Go through the data below and transcribe it exactly. Omit the images.

* _Saved entries_
▬▬▬
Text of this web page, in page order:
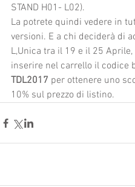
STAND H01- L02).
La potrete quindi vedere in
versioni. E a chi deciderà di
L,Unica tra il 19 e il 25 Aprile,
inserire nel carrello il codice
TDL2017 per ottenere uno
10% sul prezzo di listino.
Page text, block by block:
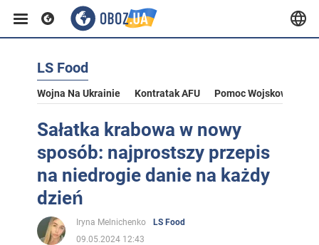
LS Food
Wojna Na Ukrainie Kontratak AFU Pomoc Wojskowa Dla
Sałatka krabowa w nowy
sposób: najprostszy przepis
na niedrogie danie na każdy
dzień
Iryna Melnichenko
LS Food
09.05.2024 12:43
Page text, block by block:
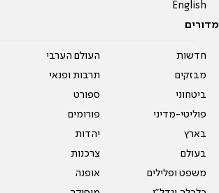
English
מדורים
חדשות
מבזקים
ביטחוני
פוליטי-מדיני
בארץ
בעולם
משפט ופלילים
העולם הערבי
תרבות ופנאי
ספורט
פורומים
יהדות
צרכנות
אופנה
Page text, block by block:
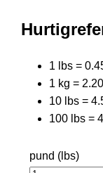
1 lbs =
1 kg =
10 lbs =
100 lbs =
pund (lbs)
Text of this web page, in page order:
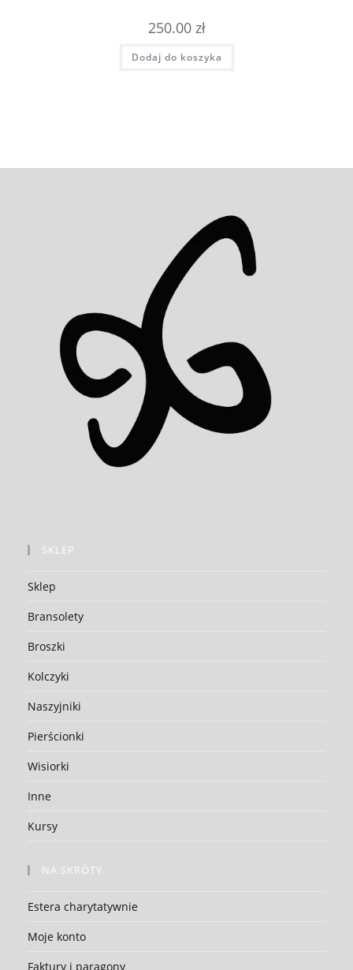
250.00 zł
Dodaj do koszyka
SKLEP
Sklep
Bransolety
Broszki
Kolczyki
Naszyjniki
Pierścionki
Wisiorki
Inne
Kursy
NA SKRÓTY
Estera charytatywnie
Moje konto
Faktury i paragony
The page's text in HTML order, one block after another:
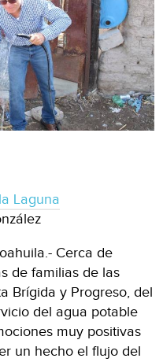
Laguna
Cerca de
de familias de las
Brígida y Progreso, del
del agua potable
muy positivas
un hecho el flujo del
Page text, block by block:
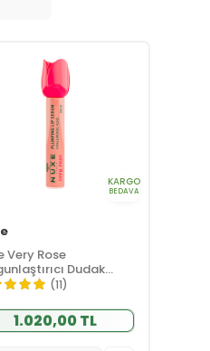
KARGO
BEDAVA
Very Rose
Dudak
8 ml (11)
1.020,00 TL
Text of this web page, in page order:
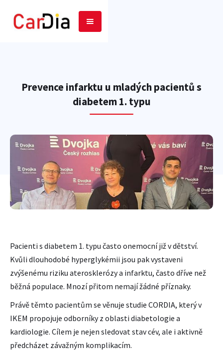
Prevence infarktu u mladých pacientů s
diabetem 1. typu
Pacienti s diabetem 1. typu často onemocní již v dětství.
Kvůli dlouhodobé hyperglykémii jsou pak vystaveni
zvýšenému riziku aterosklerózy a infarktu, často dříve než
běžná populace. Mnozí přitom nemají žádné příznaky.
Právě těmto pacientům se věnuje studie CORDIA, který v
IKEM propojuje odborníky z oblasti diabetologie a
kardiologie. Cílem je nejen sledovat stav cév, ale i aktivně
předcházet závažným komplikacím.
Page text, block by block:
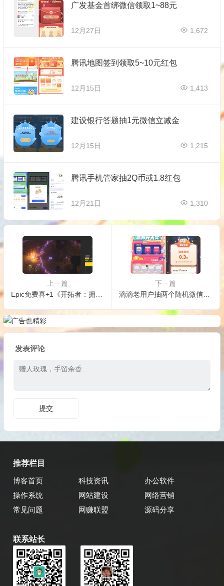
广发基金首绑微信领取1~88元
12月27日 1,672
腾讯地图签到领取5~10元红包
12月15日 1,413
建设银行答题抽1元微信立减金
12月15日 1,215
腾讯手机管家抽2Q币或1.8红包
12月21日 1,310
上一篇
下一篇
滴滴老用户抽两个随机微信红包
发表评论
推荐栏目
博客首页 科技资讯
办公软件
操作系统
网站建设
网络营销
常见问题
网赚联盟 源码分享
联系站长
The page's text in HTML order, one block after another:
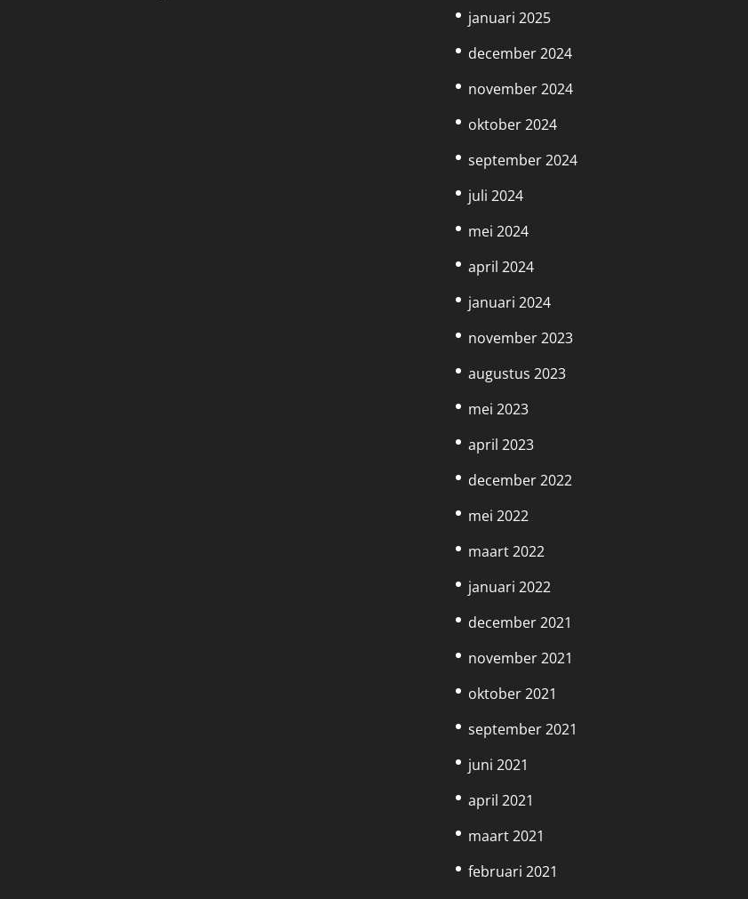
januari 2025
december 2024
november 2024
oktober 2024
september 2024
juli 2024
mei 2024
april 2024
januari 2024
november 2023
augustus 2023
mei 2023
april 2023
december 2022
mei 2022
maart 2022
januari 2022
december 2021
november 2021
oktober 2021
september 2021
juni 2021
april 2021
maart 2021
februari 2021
▬▬▬
* _Answer box_
Text of this web page, in page order:
STAND H01- L02).
La potrete quindi vedere in
versioni. E a chi deciderà di
L,Unica tra il 19 e il 25 Aprile,
inserire nel carrello il codice
TDL2017 per ottenere uno
10% sul prezzo di listino.
Page text, block by block:
LS Food
Wojna Na Ukrainie Kontratak AFU Pomoc Wojskowa Dla
Sałatka krabowa w nowy
sposób: najprostszy przepis
na niedrogie danie na każdy
dzień
Iryna Melnichenko
LS Food
09.05.2024 12:43
Page text, block by block:
English
מדורים
חדשות
מבזקים
ביטחוני
פוליטי-מדיני
בארץ
בעולם
משפט ופלילים
העולם הערבי
תרבות ופנאי
ספורט
פורומים
יהדות
צרכנות
אופנה
Page text, block by block:
1 lbs =
1 kg =
10 lbs =
100 lbs =
pund (lbs)
Text of this web page, in page order:
250.00 zł
Dodaj do koszyka
SKLEP
Sklep
Bransolety
Broszki
Kolczyki
Naszyjniki
Pierścionki
Wisiorki
Inne
Kursy
NA SKRÓTY
Estera charytatywnie
Moje konto
Faktury i paragony
The page's text in HTML order, one block after another:
Laguna
Cerca de
de familias de las
Brígida y Progreso, del
del agua potable
muy positivas
un hecho el flujo del
Page text, block by block:
KARGO
BEDAVA
Very Rose
Dudak
8 ml (11)
1.020,00 TL
Text of this web page, in page order:
Prevence infarktu u mladých pacientů s
diabetem 1. typu
Pacienti s diabetem 1. typu často onemocní již v dětství.
Kvůli dlouhodobé hyperglykémii jsou pak vystaveni
zvýšenému riziku aterosklerózy a infarktu, často dříve než
běžná populace. Mnozí přitom nemají žádné příznaky.
Právě těmto pacientům se věnuje studie CORDIA, který v
IKEM propojuje odborníky z oblasti diabetologie a
kardiologie. Cílem je nejen sledovat stav cév, ale i aktivně
předcházet závažným komplikacím.
Page text, block by block:
广发基金首绑微信领取1~88元
12月27日 1,672
腾讯地图签到领取5~10元红包
12月15日 1,413
建设银行答题抽1元微信立减金
12月15日 1,215
腾讯手机管家抽2Q币或1.8红包
12月21日 1,310
上一篇
下一篇
滴滴老用户抽两个随机微信红包
发表评论
推荐栏目
博客首页 科技资讯
办公软件
操作系统
网站建设
网络营销
常见问题
网赚联盟 源码分享
联系站长
The page's text in HTML order, one block after another:
januari 2025
december 2024
november 2024
oktober 2024
september 2024
juli 2024
mei 2024
april 2024
januari 2024
november 2023
augustus 2023
mei 2023
april 2023
december 2022
mei 2022
maart 2022
januari 2022
december 2021
november 2021
oktober 2021
september 2021
juni 2021
april 2021
maart 2021
februari 2021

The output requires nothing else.